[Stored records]

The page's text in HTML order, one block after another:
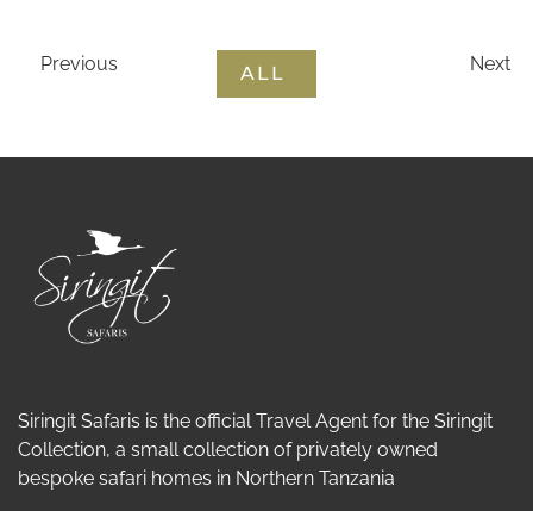
Previous Next
ALL
Siringit Safaris is the official Travel Agent for the Siringit
Collection, a small collection of privately owned
bespoke safari homes in Northern Tanzania
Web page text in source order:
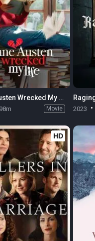
Jane Austen Wrecked My Life
98m Movie 2023
HD
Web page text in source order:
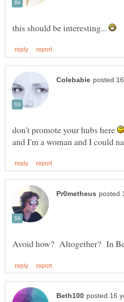
this should be interesting...
don't promote your hubs here
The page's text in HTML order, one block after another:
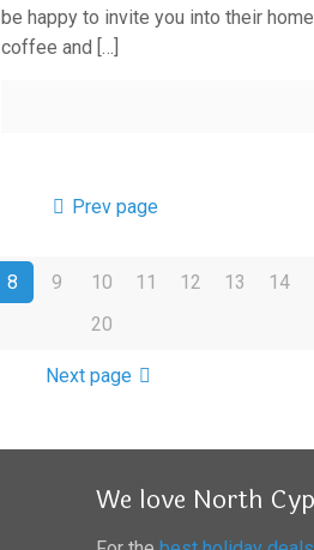
be happy to invite you into their
coffee and […]
Prev page
8 9 10 11 12 13 14
20
Next page
We love North
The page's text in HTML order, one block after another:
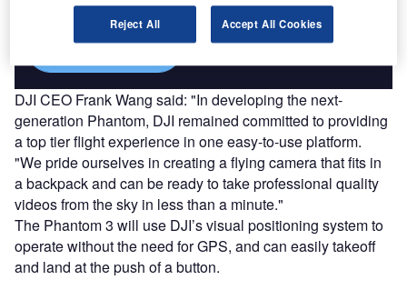
Find out more
DJI CEO Frank Wang said: "In developing the next-
generation Phantom, DJI remained committed to providing
a top tier flight experience in one easy-to-use platform.
"We pride ourselves in creating a flying camera that fits in
a backpack and can be ready to take professional quality
videos from the sky in less than a minute."
The Phantom 3 will use DJI’s visual positioning system to
operate without the need for GPS, and can easily takeoff
and land at the push of a button.
Reject All Accept All Cookies
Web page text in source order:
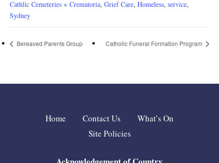
Cathlic Cemeteries + Crematoria, Grief Care, Homeless, service,
Sydney
Bereaved Parents Group Catholic Funeral Formation Program
Home Contact Us
What’s On
Site Policies
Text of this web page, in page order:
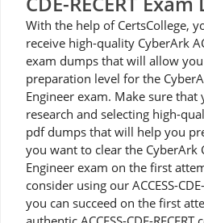
With the help of CertsCollege,
receive high-quality CyberArk
exam dumps that will allow
preparation level for the
Engineer exam. Make sure
research and selecting high-
pdf dumps that will help you
you want to clear the CyberArk
Engineer exam on the first
consider using our ACCESS-
you can succeed on the first
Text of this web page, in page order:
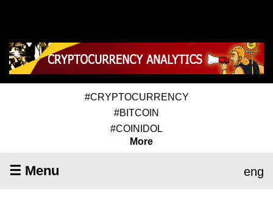
#CRYPTOCURRENCY
#BITCOIN
#COINIDOL
More
☰ Menu eng
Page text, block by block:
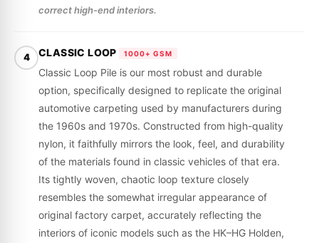
correct high-end interiors.
4 CLASSIC LOOP 1000+ GSM
Classic Loop Pile is our most robust and durable
option, specifically designed to replicate the original
automotive carpeting used by manufacturers during
the 1960s and 1970s. Constructed from high-quality
nylon, it faithfully mirrors the look, feel, and durability
of the materials found in classic vehicles of that era.
Its tightly woven, chaotic loop texture closely
resembles the somewhat irregular appearance of
original factory carpet, accurately reflecting the
interiors of iconic models such as the HK–HG Holden,
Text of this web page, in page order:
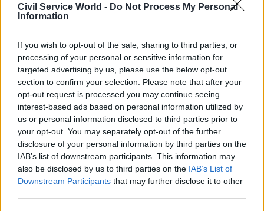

→ **HOW TO COMPLETE THIS TASK**
Please copy the data shown above word for word, omitting the pictures.

→ **EXERCISE OUTPUT**
The page's text in HTML order, one block after another:
Previous Next
ALL
Siringit Safaris is the official Travel Agent for the Siringit
Collection, a small collection of privately owned
bespoke safari homes in Northern Tanzania
Web page text in source order:
Jane Austen Wrecked My Life
98m Movie 2023
HD
Web page text in source order:
this should be interesting...
don't promote your hubs here
The page's text in HTML order, one block after another:
be happy to invite you into their
coffee and […]
Prev page
8 9 10 11 12 13 14
20
Next page
We love North
The page's text in HTML order, one block after another:
Find out more
DJI CEO Frank Wang said: "In developing the next-
generation Phantom, DJI remained committed to providing
a top tier flight experience in one easy-to-use platform.
"We pride ourselves in creating a flying camera that fits in
a backpack and can be ready to take professional quality
videos from the sky in less than a minute."
The Phantom 3 will use DJI’s visual positioning system to
operate without the need for GPS, and can easily takeoff
and land at the push of a button.
Reject All Accept All Cookies
Web page text in source order:
Cathlic Cemeteries + Crematoria, Grief Care, Homeless, service,
Sydney
Bereaved Parents Group Catholic Funeral Formation Program
Home Contact Us
What’s On
Site Policies
Text of this web page, in page order:
With the help of CertsCollege,
receive high-quality CyberArk
exam dumps that will allow
preparation level for the
Engineer exam. Make sure
research and selecting high-
pdf dumps that will help you
you want to clear the CyberArk
Engineer exam on the first
consider using our ACCESS-
you can succeed on the first
Text of this web page, in page order:
#CRYPTOCURRENCY
#BITCOIN
#COINIDOL
More
☰ Menu eng
Page text, block by block:
correct high-end interiors.
4 CLASSIC LOOP 1000+ GSM
Classic Loop Pile is our most robust and durable
option, specifically designed to replicate the original
automotive carpeting used by manufacturers during
the 1960s and 1970s. Constructed from high-quality
nylon, it faithfully mirrors the look, feel, and durability
of the materials found in classic vehicles of that era.
Its tightly woven, chaotic loop texture closely
resembles the somewhat irregular appearance of
original factory carpet, accurately reflecting the
interiors of iconic models such as the HK–HG Holden,
Text of this web page, in page order:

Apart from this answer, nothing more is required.